Extracted data: Begin
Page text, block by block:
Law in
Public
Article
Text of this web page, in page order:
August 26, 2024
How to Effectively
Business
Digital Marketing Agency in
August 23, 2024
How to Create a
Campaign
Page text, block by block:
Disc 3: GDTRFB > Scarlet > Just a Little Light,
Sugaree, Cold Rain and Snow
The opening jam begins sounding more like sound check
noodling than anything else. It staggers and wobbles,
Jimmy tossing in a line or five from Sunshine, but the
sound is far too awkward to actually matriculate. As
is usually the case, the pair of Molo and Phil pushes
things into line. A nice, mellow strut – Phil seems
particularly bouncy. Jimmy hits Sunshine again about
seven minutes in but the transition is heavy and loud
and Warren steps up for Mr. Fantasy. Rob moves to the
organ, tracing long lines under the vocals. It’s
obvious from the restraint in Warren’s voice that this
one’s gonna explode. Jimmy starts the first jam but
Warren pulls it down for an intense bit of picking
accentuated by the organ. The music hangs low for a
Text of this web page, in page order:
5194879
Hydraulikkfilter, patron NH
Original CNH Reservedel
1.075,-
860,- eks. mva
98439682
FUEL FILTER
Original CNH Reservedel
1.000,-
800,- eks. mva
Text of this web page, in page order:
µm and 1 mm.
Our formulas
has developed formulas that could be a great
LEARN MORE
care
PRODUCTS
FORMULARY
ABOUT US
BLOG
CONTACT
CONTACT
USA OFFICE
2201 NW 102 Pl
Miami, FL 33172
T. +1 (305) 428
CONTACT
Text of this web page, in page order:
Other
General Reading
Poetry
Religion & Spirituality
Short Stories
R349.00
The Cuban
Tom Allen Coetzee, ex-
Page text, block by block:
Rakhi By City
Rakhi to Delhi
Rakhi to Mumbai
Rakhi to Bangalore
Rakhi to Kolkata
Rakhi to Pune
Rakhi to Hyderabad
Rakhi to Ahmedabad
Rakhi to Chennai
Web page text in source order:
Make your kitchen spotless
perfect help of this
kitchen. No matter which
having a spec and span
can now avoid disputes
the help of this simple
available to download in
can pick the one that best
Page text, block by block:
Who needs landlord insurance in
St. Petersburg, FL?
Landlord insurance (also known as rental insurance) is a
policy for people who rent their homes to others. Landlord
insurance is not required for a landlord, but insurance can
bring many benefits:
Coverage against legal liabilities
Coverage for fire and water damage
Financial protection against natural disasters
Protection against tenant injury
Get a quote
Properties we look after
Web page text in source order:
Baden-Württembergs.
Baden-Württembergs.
Extracted data: End
▸ Work order: The expected output is the complete listing, word for word.

▸ Answer space:
Page text, block by block:
Law in
Public
Article
Text of this web page, in page order:
August 26, 2024
How to Effectively
Business
Digital Marketing Agency in
August 23, 2024
How to Create a
Campaign
Page text, block by block:
Disc 3: GDTRFB > Scarlet > Just a Little Light,
Sugaree, Cold Rain and Snow
The opening jam begins sounding more like sound check
noodling than anything else. It staggers and wobbles,
Jimmy tossing in a line or five from Sunshine, but the
sound is far too awkward to actually matriculate. As
is usually the case, the pair of Molo and Phil pushes
things into line. A nice, mellow strut – Phil seems
particularly bouncy. Jimmy hits Sunshine again about
seven minutes in but the transition is heavy and loud
and Warren steps up for Mr. Fantasy. Rob moves to the
organ, tracing long lines under the vocals. It’s
obvious from the restraint in Warren’s voice that this
one’s gonna explode. Jimmy starts the first jam but
Warren pulls it down for an intense bit of picking
accentuated by the organ. The music hangs low for a
Text of this web page, in page order:
5194879
Hydraulikkfilter, patron NH
Original CNH Reservedel
1.075,-
860,- eks. mva
98439682
FUEL FILTER
Original CNH Reservedel
1.000,-
800,- eks. mva
Text of this web page, in page order:
µm and 1 mm.
Our formulas
has developed formulas that could be a great
LEARN MORE
care
PRODUCTS
FORMULARY
ABOUT US
BLOG
CONTACT
CONTACT
USA OFFICE
2201 NW 102 Pl
Miami, FL 33172
T. +1 (305) 428
CONTACT
Text of this web page, in page order:
Other
General Reading
Poetry
Religion & Spirituality
Short Stories
R349.00
The Cuban
Tom Allen Coetzee, ex-
Page text, block by block:
Rakhi By City
Rakhi to Delhi
Rakhi to Mumbai
Rakhi to Bangalore
Rakhi to Kolkata
Rakhi to Pune
Rakhi to Hyderabad
Rakhi to Ahmedabad
Rakhi to Chennai
Web page text in source order:
Make your kitchen spotless
perfect help of this
kitchen. No matter which
having a spec and span
can now avoid disputes
the help of this simple
available to download in
can pick the one that best
Page text, block by block:
Who needs landlord insurance in
St. Petersburg, FL?
Landlord insurance (also known as rental insurance) is a
policy for people who rent their homes to others. Landlord
insurance is not required for a landlord, but insurance can
bring many benefits:
Coverage against legal liabilities
Coverage for fire and water damage
Financial protection against natural disasters
Protection against tenant injury
Get a quote
Properties we look after
Web page text in source order:
Baden-Württembergs.
Baden-Württembergs.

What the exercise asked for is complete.